Compl. [#49] at ¶¶ 1-2. Medical care at ACDF
was provided by Defendant Correct Care Solutions
(“CCS”) pursuant to a contract with Arapahoe
County. Id. at ¶ 15.
The
relevant factual allegations contained in Plaintiff's
First Amended Complaint [#49][4] are summarized as follows. Mr.
Lovern's incarceration at ACDF began on April 3, 2017.
Id. at ¶ 23. Mr. Lovern “had an extensive
medical history of cardiac-related conditions, including
previous heart attacks and stent-placement surgery, ”
conditions for which Mr. Lovern was prescribed Plavix,
“a critically important drug for patients with heart
problems.” Id. at ¶¶ 24, 28.
Plaintifs allege that “Mr. Lovern was not administered
his prescribed Plavix for several days . . . because ACDF did
not have or promptly secure his necessary prescribed
medication.” Id. at ¶ 31. Mr. Lovern
first began experiencing chest pain on the evening of April
6, 2017, and reported to a CCS nurse that he felt as though
he might be having a heart attack. Id. at
¶¶ 40-43. However, no CCS nurse called a doctor or
further reported Mr.
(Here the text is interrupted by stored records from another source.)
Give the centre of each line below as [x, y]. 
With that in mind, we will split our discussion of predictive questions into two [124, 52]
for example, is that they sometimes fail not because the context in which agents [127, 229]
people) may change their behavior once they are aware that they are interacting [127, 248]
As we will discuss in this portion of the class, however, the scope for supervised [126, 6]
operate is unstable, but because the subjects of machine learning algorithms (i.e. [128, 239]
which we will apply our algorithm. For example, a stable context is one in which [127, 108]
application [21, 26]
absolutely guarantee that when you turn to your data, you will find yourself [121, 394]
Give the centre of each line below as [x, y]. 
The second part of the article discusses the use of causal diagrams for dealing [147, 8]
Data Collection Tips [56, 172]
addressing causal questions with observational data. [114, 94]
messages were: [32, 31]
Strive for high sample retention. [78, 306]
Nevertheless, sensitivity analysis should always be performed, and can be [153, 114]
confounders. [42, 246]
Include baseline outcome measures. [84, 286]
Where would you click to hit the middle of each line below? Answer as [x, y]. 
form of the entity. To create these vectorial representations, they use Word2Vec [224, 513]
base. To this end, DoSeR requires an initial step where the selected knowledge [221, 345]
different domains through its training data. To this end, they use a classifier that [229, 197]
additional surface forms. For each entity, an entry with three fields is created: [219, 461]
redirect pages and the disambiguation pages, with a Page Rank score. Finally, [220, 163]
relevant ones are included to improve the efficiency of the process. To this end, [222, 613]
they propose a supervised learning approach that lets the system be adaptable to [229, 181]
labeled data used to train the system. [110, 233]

Lovern's concern that he might be
having a heart attack, and instead diagnosed Mr. Lovern with
esophageal problems. Id. at ¶¶ 49, 50, 55,
62. On April 7, 2017, a CCS nurse provided Mr. Lovern with
his first dose of Plavix since the start of his
incarceration. Id. at ¶ 77. However, she did
not take his vitals or administer an EKG test, despite Mr.
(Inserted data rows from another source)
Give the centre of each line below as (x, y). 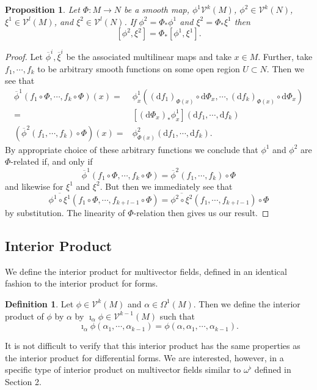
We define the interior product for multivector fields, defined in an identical (146, 271)
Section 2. (23, 381)
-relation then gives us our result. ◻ (201, 212)
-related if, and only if (52, 161)
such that (177, 316)
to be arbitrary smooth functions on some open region (139, 68)
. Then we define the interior (247, 303)
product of (24, 316)
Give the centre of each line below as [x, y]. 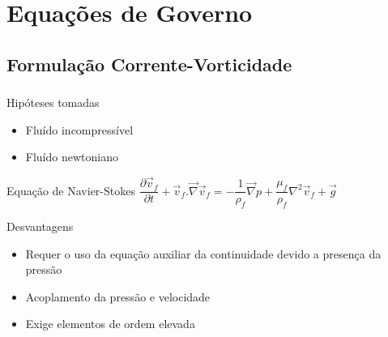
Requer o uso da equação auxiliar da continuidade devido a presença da [203, 253]
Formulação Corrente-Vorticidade [149, 64]
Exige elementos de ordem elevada [110, 324]
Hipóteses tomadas [53, 102]
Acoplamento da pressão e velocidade [118, 296]
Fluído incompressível [79, 129]
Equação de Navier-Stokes [71, 190]
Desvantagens [40, 226]

Lovern's continued complaints of abdominal pain and
regular vomiting of bile, dismissing his symptoms as those of
“just normal heartburn.” Id. at
¶¶ 79, 81-82, 86. Around 1:45 a.m. on April 8,
2017, Mr. Lovern's cellmate reported to ACDF deputies
that Mr. Lovern had collapsed on the toilet. Id. at
¶ 89. Responding deputies “found Mr. Lovern
unresponsive, not breathing, and without a pulse” in
his cell, where he died. Id. at ¶ 91-92.
Plaintiffs
assert that “CCS controls all aspects of health care
available to inmates” and maintains
“unconstitutional policies, customs and training”
in violation of the Eighth and Fourteenth Amendments.
Id. at ¶ 95. Such alleged policies, customs,
and training include:
(1) a written contractual policy of deliberately indifferent
low staffing and under-budgeting inmate medical care; (2)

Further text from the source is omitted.